What the task requires |
Take the data below and extract the lines from the one with "Тонированные" to the one with "Có rất nhiều địa điểm cho bạn", inclusive, exactly as written.
** Task inputs follows **
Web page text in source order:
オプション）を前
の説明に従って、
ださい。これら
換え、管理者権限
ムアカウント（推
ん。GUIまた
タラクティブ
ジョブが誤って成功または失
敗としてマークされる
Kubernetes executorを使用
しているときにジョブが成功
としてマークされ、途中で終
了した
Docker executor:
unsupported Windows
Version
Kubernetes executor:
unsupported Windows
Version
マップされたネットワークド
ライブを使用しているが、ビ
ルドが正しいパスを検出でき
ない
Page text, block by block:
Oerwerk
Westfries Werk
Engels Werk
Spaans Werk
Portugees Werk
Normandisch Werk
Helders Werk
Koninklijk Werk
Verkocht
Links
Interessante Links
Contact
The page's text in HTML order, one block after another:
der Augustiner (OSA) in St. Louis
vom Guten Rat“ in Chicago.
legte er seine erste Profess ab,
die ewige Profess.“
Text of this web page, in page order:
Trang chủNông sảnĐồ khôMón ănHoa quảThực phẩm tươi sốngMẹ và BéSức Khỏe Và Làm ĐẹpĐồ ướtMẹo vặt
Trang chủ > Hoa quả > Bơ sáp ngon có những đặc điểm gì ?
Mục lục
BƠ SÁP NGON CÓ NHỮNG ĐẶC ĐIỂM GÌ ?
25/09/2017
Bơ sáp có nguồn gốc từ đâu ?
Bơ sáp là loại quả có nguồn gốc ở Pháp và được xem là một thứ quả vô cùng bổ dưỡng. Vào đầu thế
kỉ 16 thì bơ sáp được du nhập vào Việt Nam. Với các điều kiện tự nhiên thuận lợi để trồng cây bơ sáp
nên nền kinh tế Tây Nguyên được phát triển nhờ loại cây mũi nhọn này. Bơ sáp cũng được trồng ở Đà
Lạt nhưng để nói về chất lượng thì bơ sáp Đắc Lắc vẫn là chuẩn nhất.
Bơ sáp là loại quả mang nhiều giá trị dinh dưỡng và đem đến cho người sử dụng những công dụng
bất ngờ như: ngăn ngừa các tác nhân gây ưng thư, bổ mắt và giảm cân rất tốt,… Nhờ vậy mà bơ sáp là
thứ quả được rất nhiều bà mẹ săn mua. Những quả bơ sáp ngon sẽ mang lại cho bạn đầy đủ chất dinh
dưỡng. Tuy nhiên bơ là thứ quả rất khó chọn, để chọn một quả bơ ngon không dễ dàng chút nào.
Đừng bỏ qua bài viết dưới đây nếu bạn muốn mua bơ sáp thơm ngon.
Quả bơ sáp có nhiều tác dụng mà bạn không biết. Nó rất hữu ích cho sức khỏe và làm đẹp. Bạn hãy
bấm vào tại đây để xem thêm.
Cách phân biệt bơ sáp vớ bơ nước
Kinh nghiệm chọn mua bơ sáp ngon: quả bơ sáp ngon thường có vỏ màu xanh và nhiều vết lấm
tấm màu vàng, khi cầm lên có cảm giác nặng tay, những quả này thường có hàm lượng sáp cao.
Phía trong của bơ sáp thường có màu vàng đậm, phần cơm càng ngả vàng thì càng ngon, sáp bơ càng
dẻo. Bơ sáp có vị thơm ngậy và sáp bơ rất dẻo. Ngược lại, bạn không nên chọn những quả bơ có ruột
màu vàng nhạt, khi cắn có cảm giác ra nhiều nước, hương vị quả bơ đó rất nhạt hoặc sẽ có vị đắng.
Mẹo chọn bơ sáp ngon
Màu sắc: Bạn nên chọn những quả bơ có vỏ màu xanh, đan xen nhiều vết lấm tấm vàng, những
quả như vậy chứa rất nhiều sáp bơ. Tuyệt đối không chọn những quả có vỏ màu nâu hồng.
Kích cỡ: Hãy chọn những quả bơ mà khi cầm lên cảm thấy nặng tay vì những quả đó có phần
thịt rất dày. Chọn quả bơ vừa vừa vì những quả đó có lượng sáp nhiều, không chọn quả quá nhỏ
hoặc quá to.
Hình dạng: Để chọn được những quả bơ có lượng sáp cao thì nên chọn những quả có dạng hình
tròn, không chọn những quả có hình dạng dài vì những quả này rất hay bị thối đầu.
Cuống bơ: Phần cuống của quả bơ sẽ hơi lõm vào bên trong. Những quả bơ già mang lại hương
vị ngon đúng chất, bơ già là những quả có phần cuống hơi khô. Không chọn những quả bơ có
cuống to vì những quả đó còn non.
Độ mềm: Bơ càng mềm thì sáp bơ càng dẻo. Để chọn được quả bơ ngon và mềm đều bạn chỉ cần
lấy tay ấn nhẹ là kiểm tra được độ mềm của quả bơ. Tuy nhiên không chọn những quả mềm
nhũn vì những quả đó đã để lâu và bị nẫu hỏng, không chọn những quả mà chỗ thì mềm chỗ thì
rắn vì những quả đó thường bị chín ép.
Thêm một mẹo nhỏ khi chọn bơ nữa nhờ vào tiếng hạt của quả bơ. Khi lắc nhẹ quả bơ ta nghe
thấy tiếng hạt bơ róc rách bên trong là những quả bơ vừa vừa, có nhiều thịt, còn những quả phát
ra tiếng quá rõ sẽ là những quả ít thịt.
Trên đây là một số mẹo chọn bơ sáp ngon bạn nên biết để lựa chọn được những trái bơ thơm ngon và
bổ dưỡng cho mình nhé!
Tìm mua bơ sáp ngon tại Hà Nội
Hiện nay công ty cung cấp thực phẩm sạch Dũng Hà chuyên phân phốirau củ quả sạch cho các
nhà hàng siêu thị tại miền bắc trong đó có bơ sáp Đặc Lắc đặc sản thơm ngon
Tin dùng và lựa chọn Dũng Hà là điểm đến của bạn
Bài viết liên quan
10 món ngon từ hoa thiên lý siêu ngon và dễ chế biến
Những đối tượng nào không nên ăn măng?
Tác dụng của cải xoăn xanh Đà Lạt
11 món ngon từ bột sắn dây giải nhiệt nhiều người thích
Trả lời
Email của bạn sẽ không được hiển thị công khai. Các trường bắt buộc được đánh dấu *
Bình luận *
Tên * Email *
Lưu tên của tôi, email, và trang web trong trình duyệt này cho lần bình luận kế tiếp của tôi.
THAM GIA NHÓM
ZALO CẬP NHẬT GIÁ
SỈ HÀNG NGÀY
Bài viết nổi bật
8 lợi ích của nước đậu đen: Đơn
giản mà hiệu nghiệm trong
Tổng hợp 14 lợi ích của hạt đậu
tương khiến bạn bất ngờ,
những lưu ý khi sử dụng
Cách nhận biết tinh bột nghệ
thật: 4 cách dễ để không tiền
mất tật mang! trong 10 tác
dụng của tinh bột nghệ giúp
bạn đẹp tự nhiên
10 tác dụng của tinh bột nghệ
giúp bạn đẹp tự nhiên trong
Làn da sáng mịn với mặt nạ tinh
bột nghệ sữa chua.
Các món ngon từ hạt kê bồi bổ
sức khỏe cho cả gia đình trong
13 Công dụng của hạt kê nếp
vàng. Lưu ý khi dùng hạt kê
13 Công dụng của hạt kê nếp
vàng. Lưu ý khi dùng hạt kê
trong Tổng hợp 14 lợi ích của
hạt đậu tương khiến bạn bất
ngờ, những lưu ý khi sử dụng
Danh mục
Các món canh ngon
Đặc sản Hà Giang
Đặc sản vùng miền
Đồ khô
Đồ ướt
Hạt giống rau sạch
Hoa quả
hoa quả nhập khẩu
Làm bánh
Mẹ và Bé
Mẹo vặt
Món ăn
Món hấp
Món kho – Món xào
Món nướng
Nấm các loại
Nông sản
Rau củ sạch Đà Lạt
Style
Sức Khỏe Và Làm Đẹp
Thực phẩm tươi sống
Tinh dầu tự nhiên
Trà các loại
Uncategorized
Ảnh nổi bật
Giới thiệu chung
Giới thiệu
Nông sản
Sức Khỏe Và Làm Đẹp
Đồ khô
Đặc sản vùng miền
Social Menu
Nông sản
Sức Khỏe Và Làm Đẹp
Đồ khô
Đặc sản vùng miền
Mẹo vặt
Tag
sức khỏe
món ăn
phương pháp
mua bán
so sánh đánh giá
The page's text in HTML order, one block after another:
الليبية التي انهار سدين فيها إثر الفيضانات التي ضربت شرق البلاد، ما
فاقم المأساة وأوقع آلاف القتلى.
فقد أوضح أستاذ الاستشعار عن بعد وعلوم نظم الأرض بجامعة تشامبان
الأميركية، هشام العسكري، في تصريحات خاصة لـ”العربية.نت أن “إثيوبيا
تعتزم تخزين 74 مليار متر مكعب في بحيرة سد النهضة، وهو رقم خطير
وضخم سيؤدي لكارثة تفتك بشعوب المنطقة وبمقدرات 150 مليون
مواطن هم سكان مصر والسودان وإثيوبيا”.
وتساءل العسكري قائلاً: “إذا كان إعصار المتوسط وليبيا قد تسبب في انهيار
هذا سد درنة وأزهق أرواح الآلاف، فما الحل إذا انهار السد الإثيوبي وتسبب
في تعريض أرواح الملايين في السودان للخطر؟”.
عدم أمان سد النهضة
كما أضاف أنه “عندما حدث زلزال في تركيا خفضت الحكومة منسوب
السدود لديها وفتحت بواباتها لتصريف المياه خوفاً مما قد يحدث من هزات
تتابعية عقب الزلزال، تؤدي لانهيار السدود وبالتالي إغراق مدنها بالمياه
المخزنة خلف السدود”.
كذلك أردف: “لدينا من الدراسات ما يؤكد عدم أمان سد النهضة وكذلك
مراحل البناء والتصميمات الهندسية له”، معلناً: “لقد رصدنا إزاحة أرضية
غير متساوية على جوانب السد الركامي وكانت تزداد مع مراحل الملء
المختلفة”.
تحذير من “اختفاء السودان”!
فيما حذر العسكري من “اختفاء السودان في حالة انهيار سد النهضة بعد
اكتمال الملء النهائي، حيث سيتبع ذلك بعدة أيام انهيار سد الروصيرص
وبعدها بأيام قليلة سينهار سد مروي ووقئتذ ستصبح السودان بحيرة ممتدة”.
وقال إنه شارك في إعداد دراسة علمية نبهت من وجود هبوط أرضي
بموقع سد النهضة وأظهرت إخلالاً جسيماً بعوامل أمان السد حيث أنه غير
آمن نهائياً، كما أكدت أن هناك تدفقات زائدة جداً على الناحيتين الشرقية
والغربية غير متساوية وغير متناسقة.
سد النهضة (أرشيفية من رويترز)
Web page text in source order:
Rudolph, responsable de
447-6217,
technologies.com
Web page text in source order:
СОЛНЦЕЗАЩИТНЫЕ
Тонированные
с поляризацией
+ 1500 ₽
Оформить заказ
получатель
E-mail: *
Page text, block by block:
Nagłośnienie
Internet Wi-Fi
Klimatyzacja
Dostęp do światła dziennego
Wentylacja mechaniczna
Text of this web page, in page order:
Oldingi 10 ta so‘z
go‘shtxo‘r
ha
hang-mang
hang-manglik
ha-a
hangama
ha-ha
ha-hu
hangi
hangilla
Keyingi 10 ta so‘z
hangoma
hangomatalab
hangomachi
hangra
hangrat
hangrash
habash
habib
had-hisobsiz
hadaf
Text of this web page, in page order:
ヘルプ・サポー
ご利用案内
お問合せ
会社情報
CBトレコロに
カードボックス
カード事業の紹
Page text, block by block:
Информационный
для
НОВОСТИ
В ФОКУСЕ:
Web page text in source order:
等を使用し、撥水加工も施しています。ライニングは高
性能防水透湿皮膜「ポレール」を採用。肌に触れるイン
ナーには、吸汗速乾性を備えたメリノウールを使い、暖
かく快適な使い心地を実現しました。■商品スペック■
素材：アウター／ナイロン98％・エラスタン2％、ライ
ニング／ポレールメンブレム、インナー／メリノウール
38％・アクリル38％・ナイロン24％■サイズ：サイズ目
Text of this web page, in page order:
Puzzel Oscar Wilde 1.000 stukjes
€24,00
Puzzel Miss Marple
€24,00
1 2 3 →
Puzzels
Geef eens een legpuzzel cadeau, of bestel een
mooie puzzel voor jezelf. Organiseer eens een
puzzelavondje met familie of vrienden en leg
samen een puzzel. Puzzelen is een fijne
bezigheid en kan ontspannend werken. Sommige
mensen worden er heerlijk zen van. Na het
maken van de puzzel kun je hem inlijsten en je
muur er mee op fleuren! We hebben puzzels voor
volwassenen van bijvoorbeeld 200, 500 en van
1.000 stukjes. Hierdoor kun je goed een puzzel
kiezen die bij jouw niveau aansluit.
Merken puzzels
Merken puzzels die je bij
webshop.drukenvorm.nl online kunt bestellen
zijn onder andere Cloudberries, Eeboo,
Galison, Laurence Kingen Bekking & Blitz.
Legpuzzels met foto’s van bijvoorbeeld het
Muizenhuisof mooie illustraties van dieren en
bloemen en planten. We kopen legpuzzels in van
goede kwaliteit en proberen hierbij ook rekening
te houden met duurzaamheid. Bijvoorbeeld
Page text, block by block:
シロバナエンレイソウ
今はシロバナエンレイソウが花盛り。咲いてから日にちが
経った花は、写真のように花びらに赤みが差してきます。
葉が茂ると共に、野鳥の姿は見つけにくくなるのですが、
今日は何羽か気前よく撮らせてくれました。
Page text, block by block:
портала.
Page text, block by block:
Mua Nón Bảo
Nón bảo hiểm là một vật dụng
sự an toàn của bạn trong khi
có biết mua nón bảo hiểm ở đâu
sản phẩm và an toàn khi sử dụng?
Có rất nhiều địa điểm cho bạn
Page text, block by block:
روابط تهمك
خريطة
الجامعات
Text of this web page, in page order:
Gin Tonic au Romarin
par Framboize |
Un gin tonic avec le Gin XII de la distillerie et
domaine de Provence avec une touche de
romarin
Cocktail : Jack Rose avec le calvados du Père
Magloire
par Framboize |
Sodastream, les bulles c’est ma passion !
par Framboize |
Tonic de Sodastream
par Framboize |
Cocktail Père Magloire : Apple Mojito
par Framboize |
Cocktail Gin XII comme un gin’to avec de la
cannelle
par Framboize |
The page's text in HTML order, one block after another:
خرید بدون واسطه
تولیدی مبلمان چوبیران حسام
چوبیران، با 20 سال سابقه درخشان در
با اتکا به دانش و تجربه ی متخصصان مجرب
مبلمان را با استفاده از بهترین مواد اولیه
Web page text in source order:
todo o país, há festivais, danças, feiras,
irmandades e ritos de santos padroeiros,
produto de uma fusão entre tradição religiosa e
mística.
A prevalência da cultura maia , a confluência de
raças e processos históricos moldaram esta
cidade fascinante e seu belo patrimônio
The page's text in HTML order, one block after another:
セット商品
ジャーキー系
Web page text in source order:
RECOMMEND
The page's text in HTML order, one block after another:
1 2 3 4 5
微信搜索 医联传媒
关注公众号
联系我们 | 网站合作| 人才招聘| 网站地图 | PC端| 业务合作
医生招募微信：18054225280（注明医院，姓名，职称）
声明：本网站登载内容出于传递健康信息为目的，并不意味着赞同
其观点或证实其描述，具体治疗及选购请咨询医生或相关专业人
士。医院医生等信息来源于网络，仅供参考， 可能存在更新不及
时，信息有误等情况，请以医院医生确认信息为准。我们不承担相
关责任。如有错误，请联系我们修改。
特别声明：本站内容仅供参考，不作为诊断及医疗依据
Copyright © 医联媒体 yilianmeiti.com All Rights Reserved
** End of Task inputs **
Finished exercise |
Тонированные
с поляризацией
+ 1500 ₽
Оформить заказ
получатель
E-mail: *
Page text, block by block:
Nagłośnienie
Internet Wi-Fi
Klimatyzacja
Dostęp do światła dziennego
Wentylacja mechaniczna
Text of this web page, in page order:
Oldingi 10 ta so‘z
go‘shtxo‘r
ha
hang-mang
hang-manglik
ha-a
hangama
ha-ha
ha-hu
hangi
hangilla
Keyingi 10 ta so‘z
hangoma
hangomatalab
hangomachi
hangra
hangrat
hangrash
habash
habib
had-hisobsiz
hadaf
Text of this web page, in page order:
ヘルプ・サポー
ご利用案内
お問合せ
会社情報
CBトレコロに
カードボックス
カード事業の紹
Page text, block by block:
Информационный
для
НОВОСТИ
В ФОКУСЕ:
Web page text in source order:
等を使用し、撥水加工も施しています。ライニングは高
性能防水透湿皮膜「ポレール」を採用。肌に触れるイン
ナーには、吸汗速乾性を備えたメリノウールを使い、暖
かく快適な使い心地を実現しました。■商品スペック■
素材：アウター／ナイロン98％・エラスタン2％、ライ
ニング／ポレールメンブレム、インナー／メリノウール
38％・アクリル38％・ナイロン24％■サイズ：サイズ目
Text of this web page, in page order:
Puzzel Oscar Wilde 1.000 stukjes
€24,00
Puzzel Miss Marple
€24,00
1 2 3 →
Puzzels
Geef eens een legpuzzel cadeau, of bestel een
mooie puzzel voor jezelf. Organiseer eens een
puzzelavondje met familie of vrienden en leg
samen een puzzel. Puzzelen is een fijne
bezigheid en kan ontspannend werken. Sommige
mensen worden er heerlijk zen van. Na het
maken van de puzzel kun je hem inlijsten en je
muur er mee op fleuren! We hebben puzzels voor
volwassenen van bijvoorbeeld 200, 500 en van
1.000 stukjes. Hierdoor kun je goed een puzzel
kiezen die bij jouw niveau aansluit.
Merken puzzels
Merken puzzels die je bij
webshop.drukenvorm.nl online kunt bestellen
zijn onder andere Cloudberries, Eeboo,
Galison, Laurence Kingen Bekking & Blitz.
Legpuzzels met foto’s van bijvoorbeeld het
Muizenhuisof mooie illustraties van dieren en
bloemen en planten. We kopen legpuzzels in van
goede kwaliteit en proberen hierbij ook rekening
te houden met duurzaamheid. Bijvoorbeeld
Page text, block by block:
シロバナエンレイソウ
今はシロバナエンレイソウが花盛り。咲いてから日にちが
経った花は、写真のように花びらに赤みが差してきます。
葉が茂ると共に、野鳥の姿は見つけにくくなるのですが、
今日は何羽か気前よく撮らせてくれました。
Page text, block by block:
портала.
Page text, block by block:
Mua Nón Bảo
Nón bảo hiểm là một vật dụng
sự an toàn của bạn trong khi
có biết mua nón bảo hiểm ở đâu
sản phẩm và an toàn khi sử dụng?
Có rất nhiều địa điểm cho bạn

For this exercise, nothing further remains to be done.